The Centre has proposed a comprehensive revamp of the rural employment guarantee programme by replacing MGNREGA with a new law titled the Viksit Bharat Guarantee for Rozgar and Ajeevika Mission (Gramin). The proposed framework raises the annual employment guarantee to 125 days per household and shifts the scheme from an open-ended demand model to a centrally sponsored structure with a defined Centre state funding pattern. The redesign places stronger emphasis on durable rural infrastructure, improved planning, and tighter digital controls to address long-standing concerns over leakages and weak asset creation.

The government has initiated steps to overhaul the rural employment guarantee programme, signalling a structural shift away from the existing MG-NREGA framework. The proposed legislation, the Viksit Bharat Guarantee for Rozgar and Ajeevika Mission (Gramin) Act, is intended to modernise the scheme in line with changes in rural economic conditions and repeated audit findings highlighting inefficiencies and misuse of funds.


One of the most significant changes is the move from an open-ended, demand-driven model to a centrally sponsored scheme with a fixed funding structure.
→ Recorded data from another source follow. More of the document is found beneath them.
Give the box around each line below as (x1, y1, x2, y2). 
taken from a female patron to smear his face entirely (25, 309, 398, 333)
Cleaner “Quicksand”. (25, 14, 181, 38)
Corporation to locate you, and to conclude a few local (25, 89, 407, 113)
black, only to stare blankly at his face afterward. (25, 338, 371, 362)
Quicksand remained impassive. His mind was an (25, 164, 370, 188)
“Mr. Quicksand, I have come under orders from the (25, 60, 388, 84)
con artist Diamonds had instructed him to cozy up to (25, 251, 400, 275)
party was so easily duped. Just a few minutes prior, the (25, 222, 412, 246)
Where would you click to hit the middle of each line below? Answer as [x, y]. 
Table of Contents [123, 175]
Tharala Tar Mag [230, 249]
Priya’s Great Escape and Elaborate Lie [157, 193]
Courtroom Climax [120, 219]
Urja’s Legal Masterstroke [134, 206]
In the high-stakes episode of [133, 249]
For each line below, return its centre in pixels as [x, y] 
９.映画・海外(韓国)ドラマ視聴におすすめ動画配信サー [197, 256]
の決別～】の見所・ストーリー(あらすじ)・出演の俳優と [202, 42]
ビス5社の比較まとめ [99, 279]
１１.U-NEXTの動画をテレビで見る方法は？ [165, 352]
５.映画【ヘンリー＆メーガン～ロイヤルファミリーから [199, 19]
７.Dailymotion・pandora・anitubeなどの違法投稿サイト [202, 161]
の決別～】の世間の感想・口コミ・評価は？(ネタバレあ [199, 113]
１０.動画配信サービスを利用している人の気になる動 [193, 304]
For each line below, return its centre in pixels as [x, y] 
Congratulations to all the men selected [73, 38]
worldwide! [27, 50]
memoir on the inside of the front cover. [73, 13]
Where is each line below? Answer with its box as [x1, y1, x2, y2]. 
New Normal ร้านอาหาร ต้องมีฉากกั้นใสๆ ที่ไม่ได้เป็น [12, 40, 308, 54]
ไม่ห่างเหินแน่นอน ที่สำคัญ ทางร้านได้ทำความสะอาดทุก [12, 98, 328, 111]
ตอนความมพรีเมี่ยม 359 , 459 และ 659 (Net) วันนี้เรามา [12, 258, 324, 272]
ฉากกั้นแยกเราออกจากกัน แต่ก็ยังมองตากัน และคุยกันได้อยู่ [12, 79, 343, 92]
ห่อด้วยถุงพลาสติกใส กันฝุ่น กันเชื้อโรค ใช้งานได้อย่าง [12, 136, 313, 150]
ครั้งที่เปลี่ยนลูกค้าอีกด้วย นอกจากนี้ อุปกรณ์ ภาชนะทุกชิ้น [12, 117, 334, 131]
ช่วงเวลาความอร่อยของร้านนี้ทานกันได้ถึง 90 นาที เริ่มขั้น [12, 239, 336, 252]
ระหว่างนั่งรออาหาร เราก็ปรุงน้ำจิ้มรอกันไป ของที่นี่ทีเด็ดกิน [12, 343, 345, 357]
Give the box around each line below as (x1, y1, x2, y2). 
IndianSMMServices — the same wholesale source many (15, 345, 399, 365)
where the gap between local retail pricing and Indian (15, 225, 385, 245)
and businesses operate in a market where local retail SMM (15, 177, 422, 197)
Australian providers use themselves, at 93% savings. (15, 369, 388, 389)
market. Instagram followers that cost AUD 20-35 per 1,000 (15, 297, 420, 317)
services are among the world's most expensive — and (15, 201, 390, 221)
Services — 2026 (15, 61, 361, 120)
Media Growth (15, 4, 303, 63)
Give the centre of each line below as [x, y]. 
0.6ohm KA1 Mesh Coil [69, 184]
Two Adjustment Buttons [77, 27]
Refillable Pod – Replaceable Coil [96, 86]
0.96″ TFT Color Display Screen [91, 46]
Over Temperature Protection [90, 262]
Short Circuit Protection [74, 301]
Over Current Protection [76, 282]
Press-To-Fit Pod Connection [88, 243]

At present, the Centre bears the full cost of unskilled wages, which form nearly 75 percent of the total annual outlay of around INR 85,000-90,000 crore, while states contribute largely towards materials and skilled labour. Under the new framework, costs will be shared in a 60:40 ratio between the Centre and states, and 90:10 for north-eastern and hilly states, bringing uniformity with other central schemes.

The proposed law also increases the statutory guarantee of employment from 100 to 125 days per rural household. This expansion is aimed at providing stronger income support during periods of low agricultural activity. However, states will be allowed to identify up to 60 days in a year as no-work periods during peak farming seasons to avoid labour shortages for agriculture. If employment is not provided during eligible periods, the payment of unemployment allowance will remain a legal obligation.
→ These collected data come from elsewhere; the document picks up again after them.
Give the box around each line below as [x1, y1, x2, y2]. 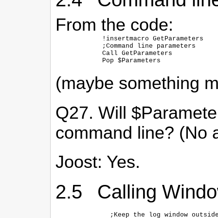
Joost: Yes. [55, 152, 140, 172]
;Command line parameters [94, 42, 196, 50]
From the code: [55, 15, 173, 35]
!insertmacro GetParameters [94, 35, 203, 42]
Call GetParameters [94, 49, 172, 57]
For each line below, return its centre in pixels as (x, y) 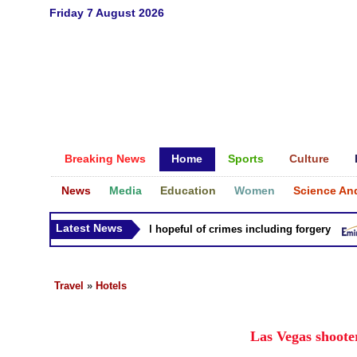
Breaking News (105, 159)
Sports (246, 159)
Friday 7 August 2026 (107, 13)
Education (188, 190)
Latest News (89, 228)
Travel (69, 286)
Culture (309, 159)
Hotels (111, 286)
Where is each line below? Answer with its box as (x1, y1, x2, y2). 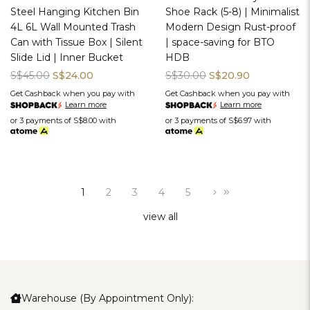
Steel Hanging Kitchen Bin (10, 6, 139, 19)
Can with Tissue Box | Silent (10, 36, 143, 49)
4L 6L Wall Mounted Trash (10, 21, 136, 34)
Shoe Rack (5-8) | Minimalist (165, 6, 300, 19)
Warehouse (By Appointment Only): (21, 292, 194, 305)
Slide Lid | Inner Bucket (10, 51, 123, 64)
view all (143, 210, 178, 224)
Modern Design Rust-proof (165, 21, 295, 34)
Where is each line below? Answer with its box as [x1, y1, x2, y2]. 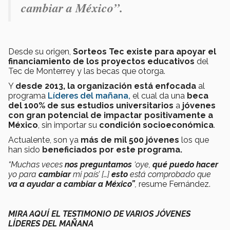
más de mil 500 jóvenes [81, 135, 181, 145]
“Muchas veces [8, 159, 65, 169]
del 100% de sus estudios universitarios [8, 100, 174, 110]
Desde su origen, [8, 46, 71, 56]
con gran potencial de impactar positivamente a [8, 110, 213, 120]
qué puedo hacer [152, 159, 218, 169]
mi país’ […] [71, 169, 111, 179]
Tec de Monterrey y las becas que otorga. [8, 66, 165, 76]
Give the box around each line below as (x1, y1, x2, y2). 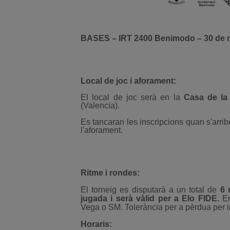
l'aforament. (81, 126, 123, 135)
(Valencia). (81, 101, 120, 110)
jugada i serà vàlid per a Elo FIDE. (81, 194, 223, 203)
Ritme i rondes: (81, 168, 140, 177)
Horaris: (81, 220, 112, 228)
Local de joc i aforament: (81, 76, 176, 85)
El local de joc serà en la (81, 93, 184, 102)
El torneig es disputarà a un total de (81, 185, 220, 194)
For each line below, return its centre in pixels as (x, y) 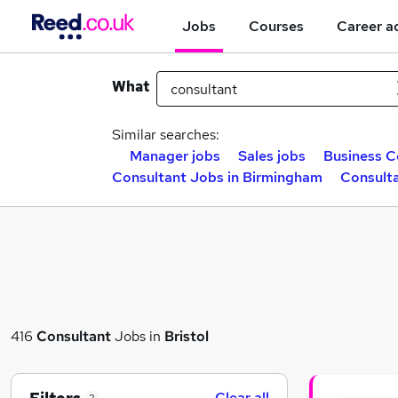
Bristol (187, 336)
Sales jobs (272, 156)
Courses (276, 26)
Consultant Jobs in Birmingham (217, 177)
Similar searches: (166, 135)
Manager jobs (175, 156)
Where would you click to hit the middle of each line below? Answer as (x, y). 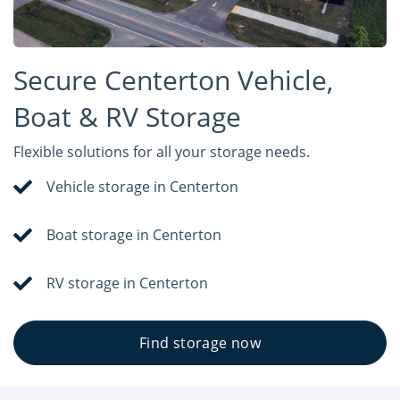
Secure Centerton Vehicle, (173, 80)
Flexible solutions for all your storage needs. (162, 152)
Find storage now (200, 343)
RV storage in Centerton (128, 283)
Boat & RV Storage (127, 117)
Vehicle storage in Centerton (143, 187)
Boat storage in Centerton (134, 235)
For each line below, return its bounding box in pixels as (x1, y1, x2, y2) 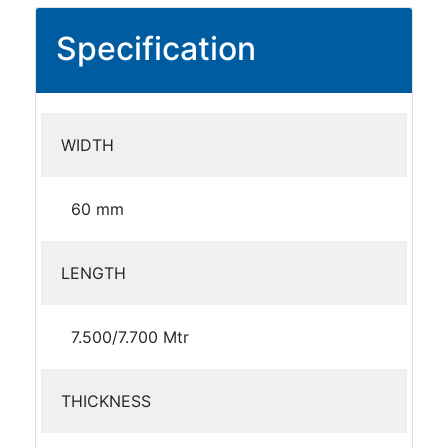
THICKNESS (61, 390, 151, 411)
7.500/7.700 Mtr (71, 326, 189, 347)
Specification (56, 28, 256, 68)
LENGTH (61, 262, 126, 283)
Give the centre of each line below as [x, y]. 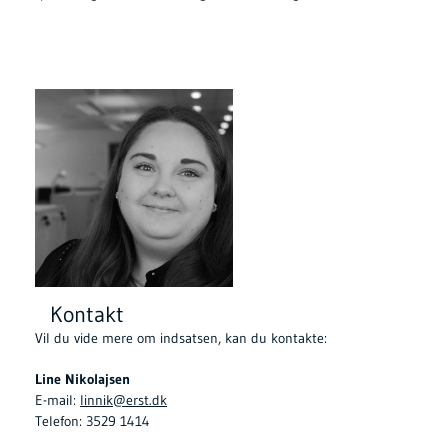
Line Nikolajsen [82, 379]
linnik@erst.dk [123, 400]
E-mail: [57, 400]
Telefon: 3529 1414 [92, 421]
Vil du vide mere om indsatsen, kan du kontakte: [181, 338]
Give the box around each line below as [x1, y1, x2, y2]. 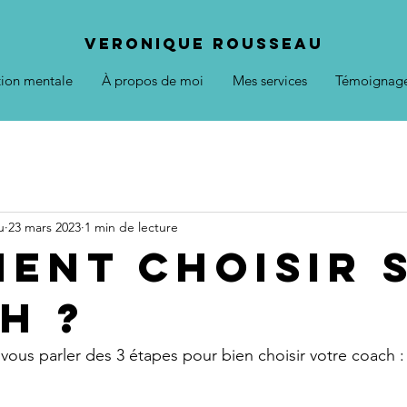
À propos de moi [102, 72, 203, 89]
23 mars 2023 [8, 218, 81, 235]
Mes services [233, 72, 307, 89]
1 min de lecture [84, 218, 178, 235]
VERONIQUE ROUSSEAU [84, 34, 323, 54]
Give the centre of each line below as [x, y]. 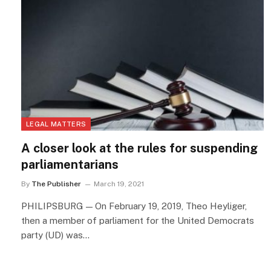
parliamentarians [70, 165]
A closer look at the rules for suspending [139, 149]
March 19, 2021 [119, 184]
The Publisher [56, 184]
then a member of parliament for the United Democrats [138, 221]
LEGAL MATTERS [56, 124]
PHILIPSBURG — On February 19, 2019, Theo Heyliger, [134, 206]
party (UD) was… [55, 235]

A sharper focus has been placed on the nature of works undertaken. The redesigned scheme prioritises the creation of durable and productive rural assets, including water conservation projects, rural connectivity, climate-resilient infrastructure, and livelihood-supporting facilities. This marks a clear shift from scattered short-term works towards projects that can improve farm productivity, resilience, and long-term rural incomes.
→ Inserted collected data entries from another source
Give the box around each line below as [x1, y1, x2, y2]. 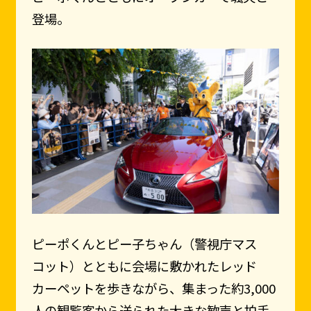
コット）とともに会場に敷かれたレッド [31, 257, 257, 276]
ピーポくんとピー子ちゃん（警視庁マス [31, 235, 257, 253]
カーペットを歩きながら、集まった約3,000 [31, 279, 276, 298]
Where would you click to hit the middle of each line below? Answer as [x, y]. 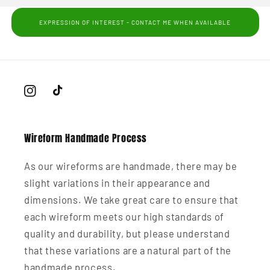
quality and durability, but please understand [127, 234]
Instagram [46, 98]
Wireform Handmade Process [86, 138]
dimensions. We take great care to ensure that [131, 200]
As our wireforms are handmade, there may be [131, 166]
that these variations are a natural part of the [128, 250]
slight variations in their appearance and [118, 183]
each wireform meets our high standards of [124, 217]
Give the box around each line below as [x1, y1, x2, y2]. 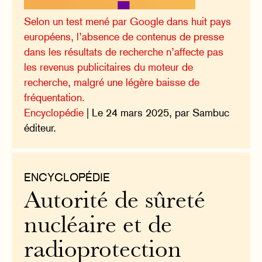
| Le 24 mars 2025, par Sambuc [84, 106, 230, 119]
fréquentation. [24, 91, 85, 104]
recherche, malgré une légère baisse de [24, 76, 200, 89]
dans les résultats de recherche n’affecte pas [24, 46, 224, 58]
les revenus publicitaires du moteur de [24, 61, 194, 74]
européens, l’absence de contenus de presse [24, 30, 225, 43]
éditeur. [24, 122, 57, 135]
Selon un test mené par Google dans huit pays [24, 15, 232, 28]
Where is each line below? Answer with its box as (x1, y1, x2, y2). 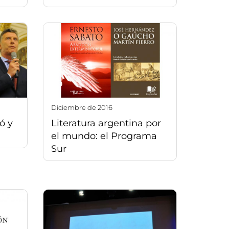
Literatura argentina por (51, 118, 161, 129)
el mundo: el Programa (51, 130, 157, 142)
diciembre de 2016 (56, 103, 112, 112)
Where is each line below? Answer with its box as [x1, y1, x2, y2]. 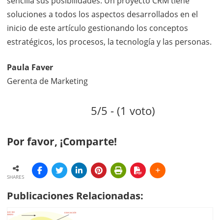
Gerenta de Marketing [7, 76, 88, 86]
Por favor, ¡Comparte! [7, 135, 117, 148]
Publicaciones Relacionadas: [7, 189, 143, 202]
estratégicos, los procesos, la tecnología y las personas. [7, 36, 212, 47]
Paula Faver [7, 62, 53, 73]
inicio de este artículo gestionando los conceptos [7, 23, 188, 33]
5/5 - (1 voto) [90, 103, 155, 118]
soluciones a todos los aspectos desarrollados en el [7, 9, 198, 20]
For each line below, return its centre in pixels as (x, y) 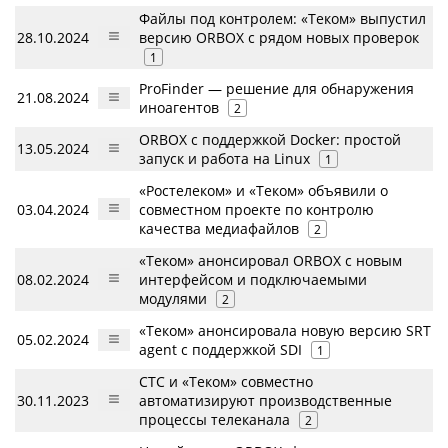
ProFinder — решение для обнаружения (276, 88)
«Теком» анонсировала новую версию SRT (285, 330)
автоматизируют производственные (265, 400)
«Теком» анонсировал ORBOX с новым (270, 260)
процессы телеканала (214, 419)
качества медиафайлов (219, 228)
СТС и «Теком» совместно (226, 381)
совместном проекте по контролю (256, 209)
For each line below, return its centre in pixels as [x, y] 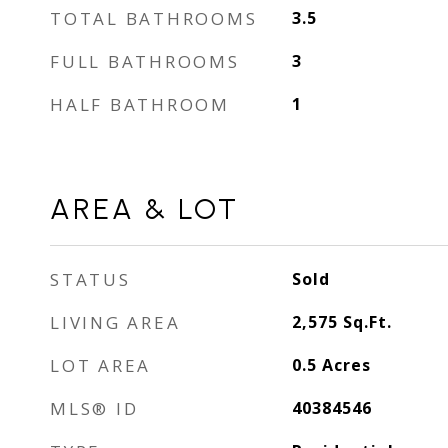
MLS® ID [94, 408]
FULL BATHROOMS [145, 61]
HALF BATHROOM [140, 104]
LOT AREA [100, 365]
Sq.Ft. [367, 322]
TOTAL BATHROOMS [154, 18]
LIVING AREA [115, 322]
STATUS [90, 279]
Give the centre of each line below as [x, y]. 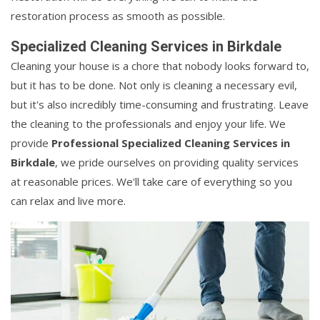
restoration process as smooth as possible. [118, 15]
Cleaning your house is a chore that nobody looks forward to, [160, 65]
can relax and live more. [68, 200]
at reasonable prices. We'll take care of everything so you [151, 181]
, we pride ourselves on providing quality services [177, 162]
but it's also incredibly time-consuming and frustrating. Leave [160, 104]
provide [31, 142]
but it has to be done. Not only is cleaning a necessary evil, [154, 85]

Planning and monitoring mechanisms are also set to be strengthened. Village-level plans will need to align with broader district and national platforms, ensuring better coordination and asset quality. Enhanced use of digital tools such as geo-tagging, real-time monitoring, and data-based fraud detection is intended to curb leakages that have been flagged in several official reviews over the years.

The revamp reflects the government's view that the existing programme, launched two decades ago, no longer fully matches current rural realities. Declining poverty levels, higher rural wages, and wider access to banking and digital systems have prompted a reassessment of how public employment programmes should function and what outcomes they should deliver.